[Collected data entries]
* * * * *

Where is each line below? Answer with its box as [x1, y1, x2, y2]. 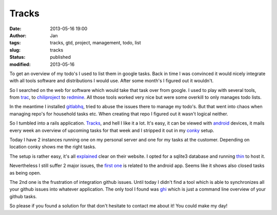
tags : [9, 40, 21, 46]
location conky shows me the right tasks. [9, 144, 96, 150]
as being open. [9, 170, 41, 176]
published [50, 54, 71, 60]
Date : [9, 26, 22, 32]
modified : [9, 61, 31, 67]
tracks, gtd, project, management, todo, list [50, 40, 141, 46]
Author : [9, 32, 27, 38]
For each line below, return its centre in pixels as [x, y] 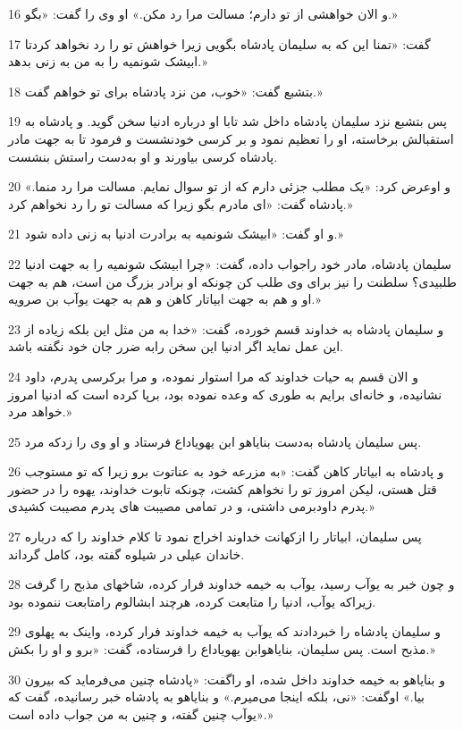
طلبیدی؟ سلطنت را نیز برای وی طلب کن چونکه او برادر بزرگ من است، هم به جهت [232, 281]
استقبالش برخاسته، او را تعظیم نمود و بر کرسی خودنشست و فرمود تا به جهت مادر [231, 138]
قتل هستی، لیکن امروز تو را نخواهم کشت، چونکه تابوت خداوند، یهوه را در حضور [223, 488]
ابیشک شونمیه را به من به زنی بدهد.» [108, 61]
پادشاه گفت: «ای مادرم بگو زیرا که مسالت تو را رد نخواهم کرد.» [181, 203]
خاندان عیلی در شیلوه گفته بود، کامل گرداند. [126, 554]
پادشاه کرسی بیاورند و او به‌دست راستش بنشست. [143, 156]
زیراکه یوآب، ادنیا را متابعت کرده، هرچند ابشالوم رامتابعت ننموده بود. [192, 601]
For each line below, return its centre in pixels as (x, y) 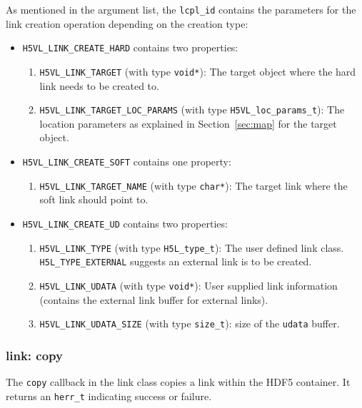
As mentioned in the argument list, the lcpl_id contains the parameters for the (181, 9)
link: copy (34, 355)
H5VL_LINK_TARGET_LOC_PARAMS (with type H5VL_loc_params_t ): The (192, 109)
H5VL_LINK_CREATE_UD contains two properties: (125, 223)
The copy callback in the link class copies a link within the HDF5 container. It (178, 382)
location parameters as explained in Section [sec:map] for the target (188, 123)
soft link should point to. (94, 199)
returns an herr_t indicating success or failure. (109, 396)
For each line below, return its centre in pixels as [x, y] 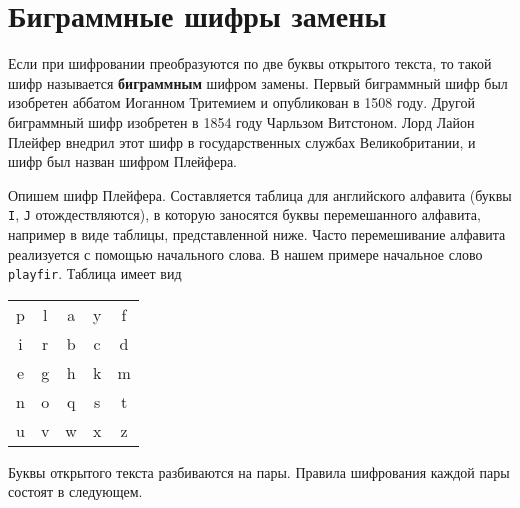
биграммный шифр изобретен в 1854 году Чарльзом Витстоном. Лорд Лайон [241, 121]
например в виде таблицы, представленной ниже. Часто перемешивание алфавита [257, 233]
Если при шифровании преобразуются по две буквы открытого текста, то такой [250, 63]
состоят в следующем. [75, 491]
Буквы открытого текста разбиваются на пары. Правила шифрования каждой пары [259, 471]
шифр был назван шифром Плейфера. [123, 161]
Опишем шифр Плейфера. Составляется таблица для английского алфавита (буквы [260, 194]
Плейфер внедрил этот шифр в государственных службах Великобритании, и [242, 141]
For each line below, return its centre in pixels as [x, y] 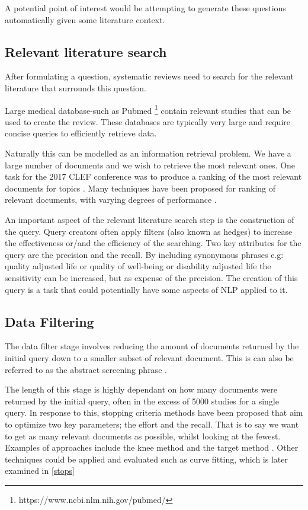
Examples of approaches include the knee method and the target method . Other [152, 447]
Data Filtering [49, 321]
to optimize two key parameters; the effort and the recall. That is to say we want [152, 424]
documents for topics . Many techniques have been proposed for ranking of [140, 188]
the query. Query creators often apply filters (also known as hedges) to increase [149, 231]
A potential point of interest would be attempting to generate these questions [145, 8]
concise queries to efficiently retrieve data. [81, 133]
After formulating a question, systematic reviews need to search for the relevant [149, 76]
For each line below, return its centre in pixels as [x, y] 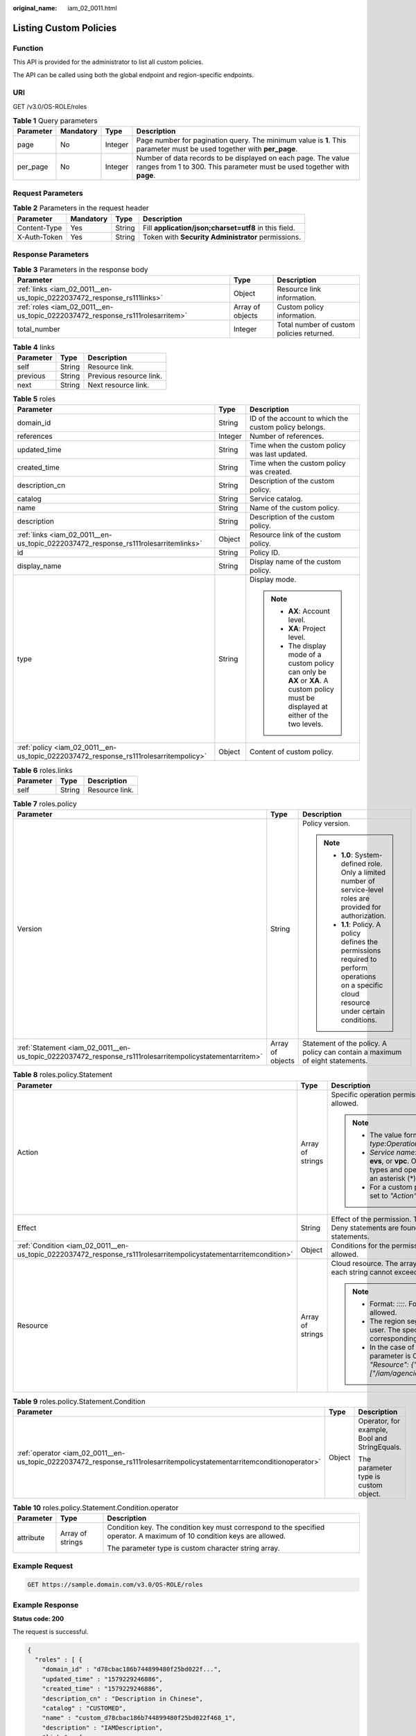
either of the [308, 715]
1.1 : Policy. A [361, 925]
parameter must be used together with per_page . [217, 149]
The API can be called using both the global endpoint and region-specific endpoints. [133, 75]
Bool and [373, 1438]
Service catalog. [276, 499]
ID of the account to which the [299, 419]
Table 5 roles [34, 399]
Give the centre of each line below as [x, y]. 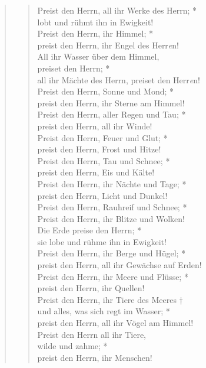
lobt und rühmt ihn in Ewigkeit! [95, 22]
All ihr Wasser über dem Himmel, [98, 56]
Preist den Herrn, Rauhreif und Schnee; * [112, 207]
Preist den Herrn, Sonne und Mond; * [106, 91]
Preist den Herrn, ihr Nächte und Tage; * [112, 183]
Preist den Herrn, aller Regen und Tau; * [112, 114]
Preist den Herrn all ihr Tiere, [92, 334]
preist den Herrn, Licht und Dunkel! [102, 195]
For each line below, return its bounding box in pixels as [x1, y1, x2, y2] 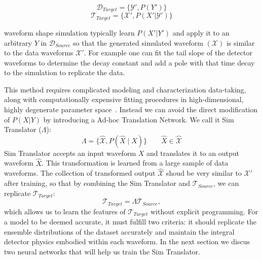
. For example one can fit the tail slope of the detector [84, 47, 252, 58]
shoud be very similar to [166, 168, 242, 178]
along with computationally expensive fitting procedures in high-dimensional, [4, 94, 244, 105]
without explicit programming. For [150, 206, 258, 216]
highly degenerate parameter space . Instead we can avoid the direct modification [4, 104, 258, 115]
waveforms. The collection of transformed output [4, 168, 156, 178]
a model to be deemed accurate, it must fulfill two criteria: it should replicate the [4, 216, 257, 227]
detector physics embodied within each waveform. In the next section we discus [4, 236, 250, 247]
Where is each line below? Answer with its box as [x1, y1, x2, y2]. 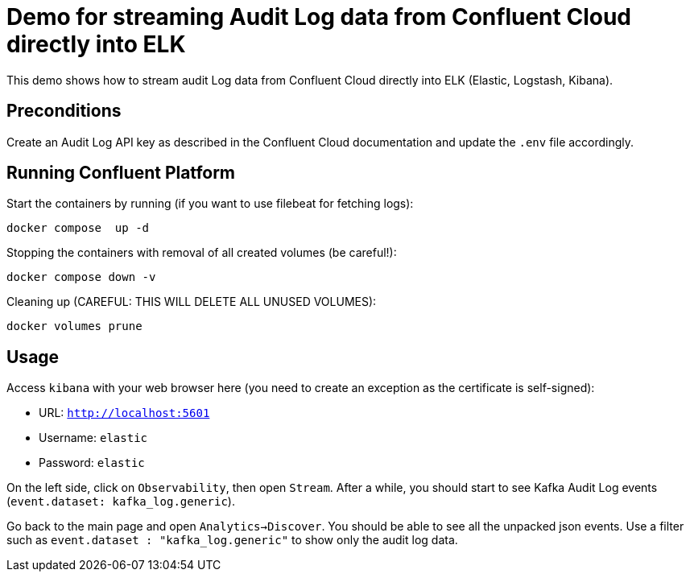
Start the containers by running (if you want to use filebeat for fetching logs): [6, 196, 414, 211]
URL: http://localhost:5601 [39, 406, 210, 420]
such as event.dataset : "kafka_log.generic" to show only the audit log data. [6, 533, 458, 547]
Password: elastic [39, 456, 145, 470]
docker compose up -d [6, 221, 150, 235]
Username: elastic [39, 431, 148, 445]
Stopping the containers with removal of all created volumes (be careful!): [6, 246, 397, 260]
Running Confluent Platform [6, 163, 236, 184]
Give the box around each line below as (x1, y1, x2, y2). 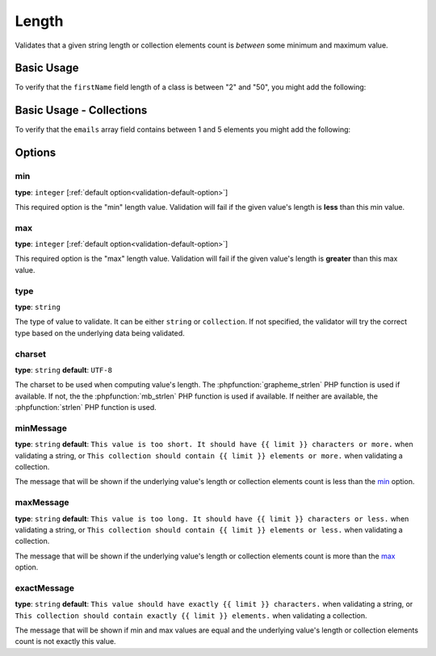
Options (15, 146, 57, 160)
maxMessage (15, 497, 69, 508)
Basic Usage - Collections (15, 103, 148, 117)
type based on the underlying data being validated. (15, 328, 185, 338)
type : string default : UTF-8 (15, 365, 113, 374)
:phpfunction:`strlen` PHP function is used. (15, 403, 157, 412)
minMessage (15, 422, 68, 433)
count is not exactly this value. (15, 637, 116, 646)
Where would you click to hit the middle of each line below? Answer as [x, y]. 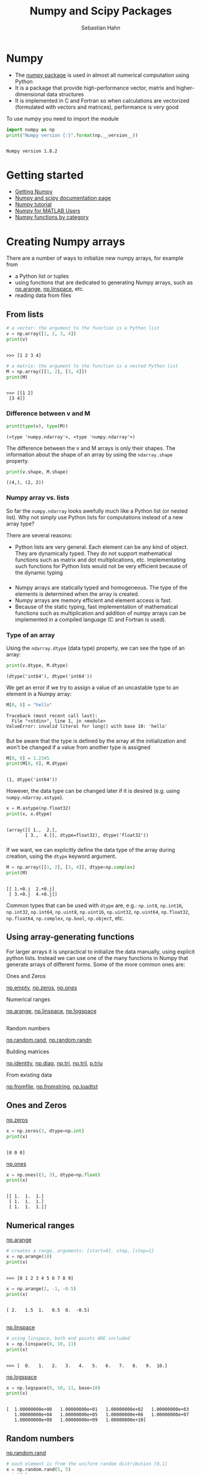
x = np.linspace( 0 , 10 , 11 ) [41, 1344]
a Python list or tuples [42, 276]
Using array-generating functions [70, 937]
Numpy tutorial [33, 204]
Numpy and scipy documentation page [63, 198]
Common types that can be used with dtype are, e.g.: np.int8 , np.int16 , [95, 905]
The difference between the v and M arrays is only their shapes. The [91, 448]
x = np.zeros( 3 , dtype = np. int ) [45, 1131]
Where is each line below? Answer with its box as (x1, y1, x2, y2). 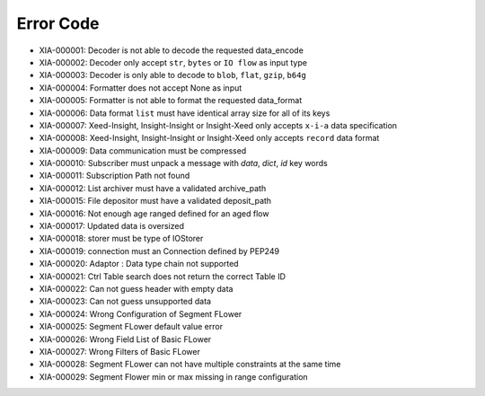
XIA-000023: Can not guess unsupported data (39, 296, 211, 307)
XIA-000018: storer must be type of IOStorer (39, 233, 204, 244)
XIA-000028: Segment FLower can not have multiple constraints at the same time (39, 359, 341, 370)
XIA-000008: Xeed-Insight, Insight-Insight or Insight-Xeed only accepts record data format (39, 133, 380, 144)
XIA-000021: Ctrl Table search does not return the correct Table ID (39, 270, 287, 282)
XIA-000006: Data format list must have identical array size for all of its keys (39, 108, 331, 119)
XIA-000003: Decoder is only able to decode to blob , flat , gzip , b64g (39, 70, 307, 81)
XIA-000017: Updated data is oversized (39, 221, 184, 232)
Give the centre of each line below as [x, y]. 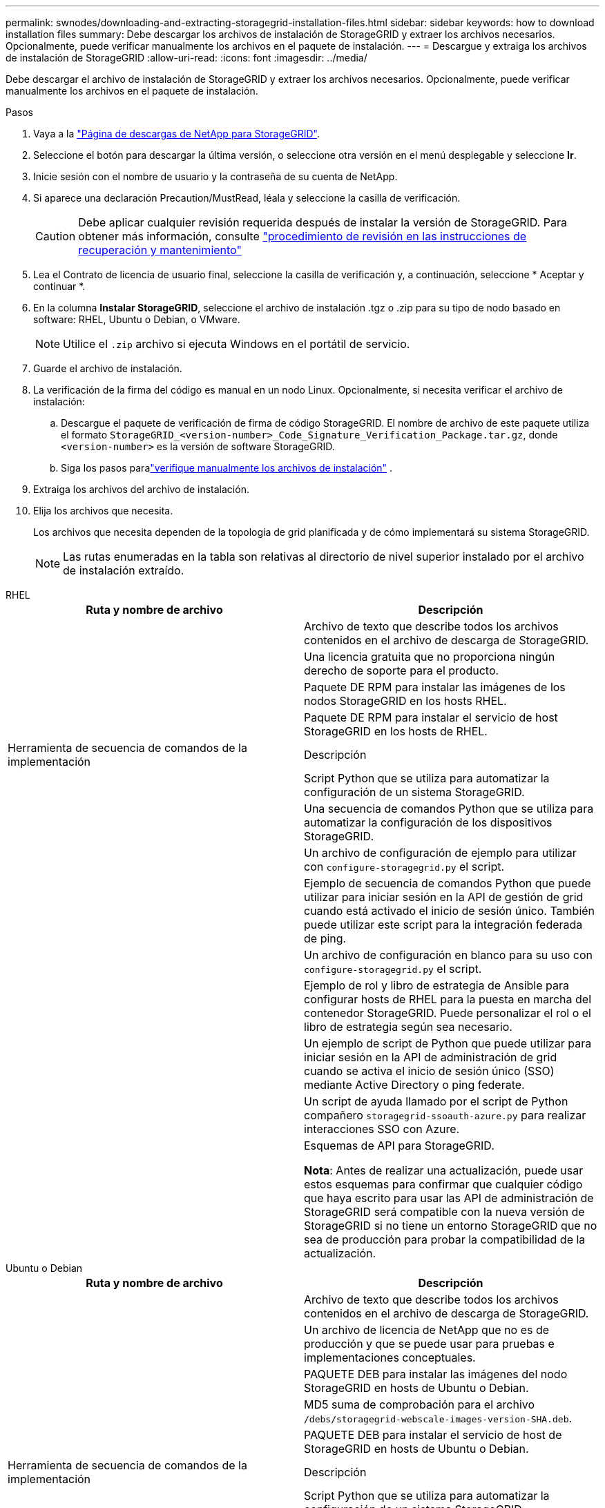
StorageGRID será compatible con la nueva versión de [444, 1212]
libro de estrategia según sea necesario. [408, 1027]
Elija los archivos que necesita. [103, 511]
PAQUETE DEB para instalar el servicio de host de [433, 1435]
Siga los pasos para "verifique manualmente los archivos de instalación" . [227, 468]
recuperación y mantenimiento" [160, 250]
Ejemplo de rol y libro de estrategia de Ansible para [436, 985]
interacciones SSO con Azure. [382, 1129]
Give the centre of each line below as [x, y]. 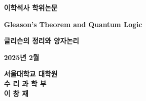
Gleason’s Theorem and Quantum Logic [73, 24]
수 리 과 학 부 [25, 83]
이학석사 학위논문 [31, 7]
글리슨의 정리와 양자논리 [42, 41]
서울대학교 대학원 [31, 74]
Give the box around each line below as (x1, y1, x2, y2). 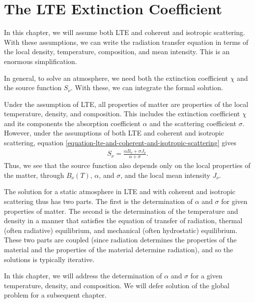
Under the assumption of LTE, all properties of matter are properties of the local (4, 99, 249, 109)
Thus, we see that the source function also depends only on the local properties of (4, 160, 251, 170)
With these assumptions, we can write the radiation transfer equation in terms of (4, 36, 249, 47)
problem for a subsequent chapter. (4, 290, 107, 300)
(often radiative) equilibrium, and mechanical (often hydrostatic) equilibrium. (4, 225, 238, 235)
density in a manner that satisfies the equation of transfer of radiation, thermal (4, 215, 243, 226)
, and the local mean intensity (120, 169, 210, 180)
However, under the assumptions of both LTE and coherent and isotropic (4, 128, 224, 138)
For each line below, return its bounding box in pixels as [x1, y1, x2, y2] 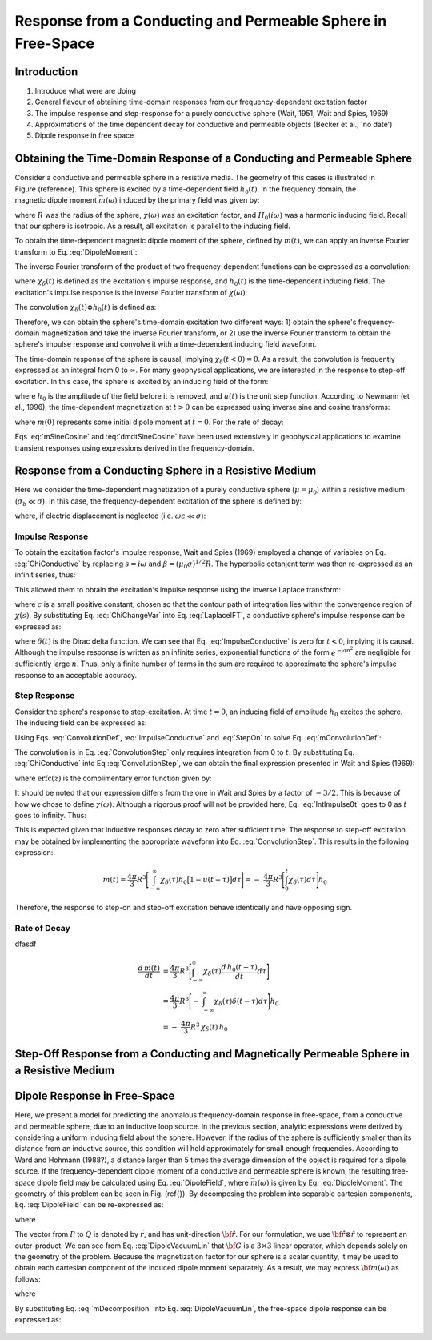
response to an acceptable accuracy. [14, 670, 138, 680]
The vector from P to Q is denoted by [14, 1230, 139, 1239]
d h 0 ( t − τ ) [221, 962, 258, 973]
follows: [14, 1274, 41, 1284]
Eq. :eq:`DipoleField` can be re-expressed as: [14, 1200, 164, 1210]
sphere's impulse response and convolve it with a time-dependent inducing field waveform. [14, 339, 317, 349]
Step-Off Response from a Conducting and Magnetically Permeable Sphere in [14, 1047, 410, 1061]
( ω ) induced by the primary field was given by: [105, 195, 260, 205]
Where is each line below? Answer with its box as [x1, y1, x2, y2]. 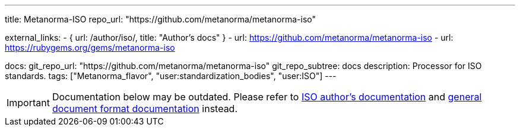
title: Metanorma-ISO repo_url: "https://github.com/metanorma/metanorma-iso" [5, 14, 316, 24]
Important [7, 97, 50, 109]
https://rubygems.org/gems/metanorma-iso [5, 42, 175, 53]
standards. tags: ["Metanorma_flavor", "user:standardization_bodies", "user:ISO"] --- [5, 71, 337, 81]
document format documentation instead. [52, 103, 238, 114]
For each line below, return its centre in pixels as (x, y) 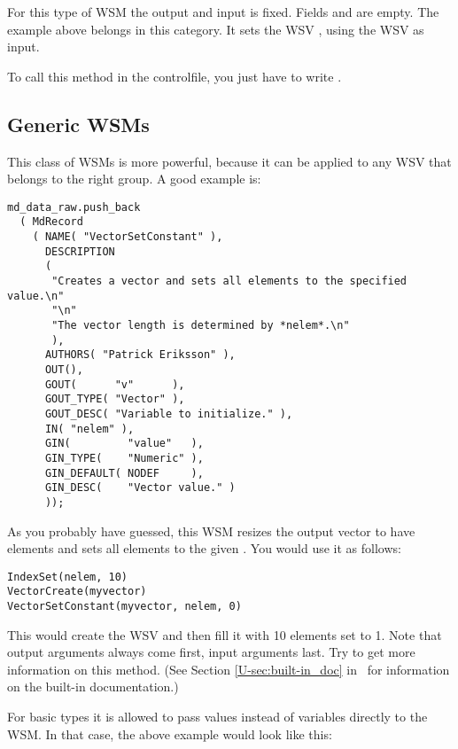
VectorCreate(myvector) (77, 592)
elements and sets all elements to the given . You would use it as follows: (204, 548)
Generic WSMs (78, 124)
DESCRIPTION (80, 251)
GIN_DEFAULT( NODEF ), (124, 473)
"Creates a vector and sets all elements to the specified (229, 281)
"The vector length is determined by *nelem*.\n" (201, 326)
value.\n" (36, 296)
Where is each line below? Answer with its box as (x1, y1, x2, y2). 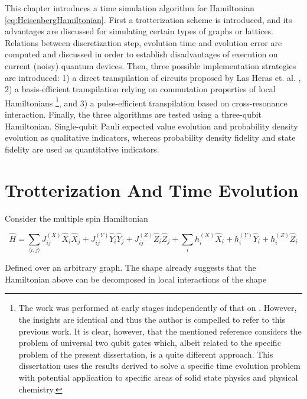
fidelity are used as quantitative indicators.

* * * * *

[WORK ORDER]
Nothing but the lines above from the one that has "soft link should point to. (94, 199)" down to the one that has "шифр был назван шифром Плейфера. [123, 161]" belongs in the answer, copied exactly, without pictures.

[THE ANSWER]
soft link should point to. (94, 199)
returns an herr_t indicating success or failure. (109, 396)
For each line below, return its centre in pixels as [x, y] 
биграммный шифр изобретен в 1854 году Чарльзом Витстоном. Лорд Лайон [241, 121]
например в виде таблицы, представленной ниже. Часто перемешивание алфавита [257, 233]
Если при шифровании преобразуются по две буквы открытого текста, то такой [250, 63]
состоят в следующем. [75, 491]
Буквы открытого текста разбиваются на пары. Правила шифрования каждой пары [259, 471]
шифр был назван шифром Плейфера. [123, 161]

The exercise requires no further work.